Fuller and Bishop are the whirlwind of creativity behind Sebastopol's Independent Eye theater company. Over the last several months, while dropping tantalizing hints about this project, they have been writing and directing original plays in collaboration with other companies (Drake's Drum with the Sonoma County Rep; Ragnarok with Berkeley's Shotgun Players; Long Shadow with Nevada City's Foothill Theatre). The two have been at work on Dream House, a highly experimental performance piece in which Fuller builds a stylized house onstage as she portrays various aspects of her own personality and marshals her inner forces to create a new heart, mind and soul in which to live.

After a three-week run in San Francisco that ended at Thanksgiving, Fuller and Bishop's specific brand of poetic, free-associative dream theater has come to the North Bay; it just began a three-week run in the Condiotti Experimental Theater at Spreckels Center for the Performing Arts.

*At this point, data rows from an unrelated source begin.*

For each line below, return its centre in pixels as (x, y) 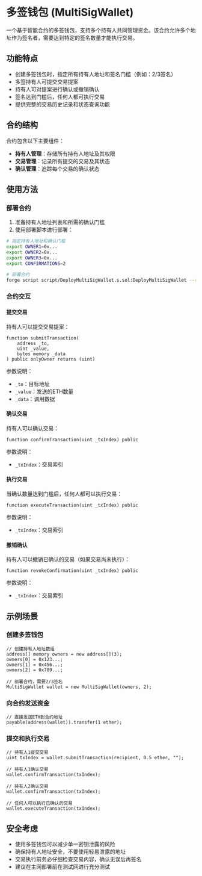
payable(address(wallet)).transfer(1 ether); (64, 722)
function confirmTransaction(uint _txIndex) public (72, 440)
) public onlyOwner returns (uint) (51, 359)
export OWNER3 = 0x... (32, 258)
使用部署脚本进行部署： (44, 230)
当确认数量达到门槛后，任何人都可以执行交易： (64, 494)
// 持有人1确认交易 (27, 769)
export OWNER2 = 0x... (32, 252)
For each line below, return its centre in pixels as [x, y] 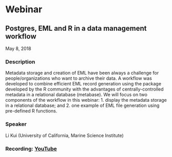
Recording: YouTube [31, 148]
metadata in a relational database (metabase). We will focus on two [77, 95]
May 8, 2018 [18, 49]
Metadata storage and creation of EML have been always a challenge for [82, 73]
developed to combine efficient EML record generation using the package [83, 84]
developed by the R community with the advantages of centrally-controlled [84, 89]
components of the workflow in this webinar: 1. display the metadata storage [86, 100]
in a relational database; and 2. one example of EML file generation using [82, 105]
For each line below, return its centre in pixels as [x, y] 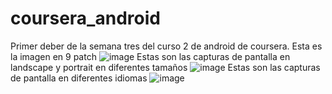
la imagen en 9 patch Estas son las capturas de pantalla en [150, 56]
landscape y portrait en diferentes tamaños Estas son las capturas [165, 67]
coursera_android [85, 18]
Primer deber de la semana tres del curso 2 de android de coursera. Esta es [166, 46]
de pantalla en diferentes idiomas [79, 78]
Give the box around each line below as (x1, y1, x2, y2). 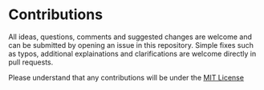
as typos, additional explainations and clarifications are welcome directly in (8, 49, 257, 58)
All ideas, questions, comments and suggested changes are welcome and (8, 32, 253, 41)
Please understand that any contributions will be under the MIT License (8, 72, 245, 82)
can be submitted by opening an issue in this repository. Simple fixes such (8, 40, 254, 49)
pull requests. (8, 57, 54, 67)
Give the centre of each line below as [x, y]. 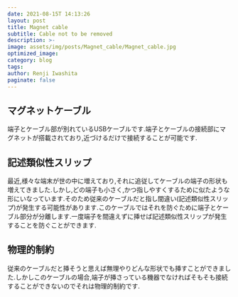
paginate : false [31, 80]
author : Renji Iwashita [43, 73]
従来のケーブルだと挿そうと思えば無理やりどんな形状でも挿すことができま [116, 268]
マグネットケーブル [49, 110]
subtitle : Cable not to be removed [60, 34]
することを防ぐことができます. [52, 225]
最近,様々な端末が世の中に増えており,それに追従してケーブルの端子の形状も [118, 181]
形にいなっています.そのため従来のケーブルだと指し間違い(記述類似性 [109, 199]
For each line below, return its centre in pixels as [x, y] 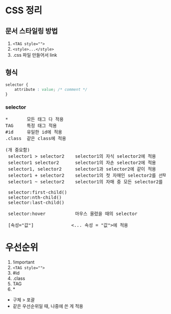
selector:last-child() [36, 202]
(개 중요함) [18, 150]
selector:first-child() [37, 192]
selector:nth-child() [35, 197]
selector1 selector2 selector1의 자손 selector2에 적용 [82, 162]
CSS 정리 [24, 10]
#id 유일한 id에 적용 [34, 132]
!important [23, 262]
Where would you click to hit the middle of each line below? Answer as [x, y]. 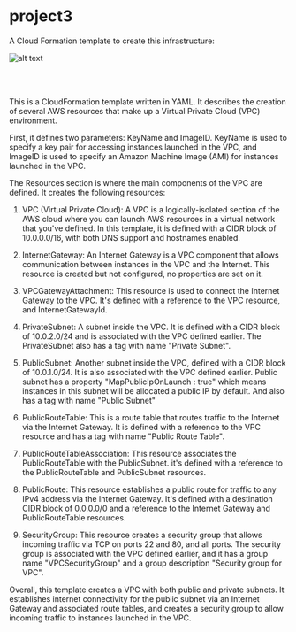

While Dream House will definitely not be everyone's cup of Red Rose, the decidedly nonmainstream show is bursting with more ideas, revelations and philosophical introspection than are usually found in 10 shows. Easily the most personal show the Independent Eye has produced in years, Dream House is also a first-rate showcase for Fuller, who plays all of her "sisters" with breathtaking physicality and grace. It is too easy to call performances like Fuller's "daring," a word that is doled out to nearly every actor or actress who gets naked onstage, something Fuller does as Lizzie the slut near the end of the show.

What is truly daring about this performance is not the nudity, but what Fuller does with it, using the moment to reveal the depths of insecurity and self-judgment that cripple so many women and men, acting out in heartbreaking vividness what must actually be going on in her head at that spectacularly vulnerable moment. I will not spoil the scene further by revealing too much (that's Fuller's job), but perhaps it is enough to say that Fuller's performance is both defiant and emotionally raw.

The densely packed text is at times playful and silly ("A ladder! I could get high!"), coarse ("You can't press the shit-clogs outta your pipes!"), cryptic ("I'd better figure this out before it figures me out!"), lyrical ("It's not ready yet, it's a dream--dreams leak!") or psychologically spot-on ("I do have great empathy with people who feel they're inferior, because they probably are").

For all the show's clever stage craft and affective lighting design, and despite Fuller's practiced ease as the primary focus of the spotlight's attention, Dream House is primarily a poem. It's what Allen Ginsberg might have written had he been a woman. In Dream House, Fuller finds her own mesmerizing way to howl, and builds a remarkable--and remarkably weird--world around it.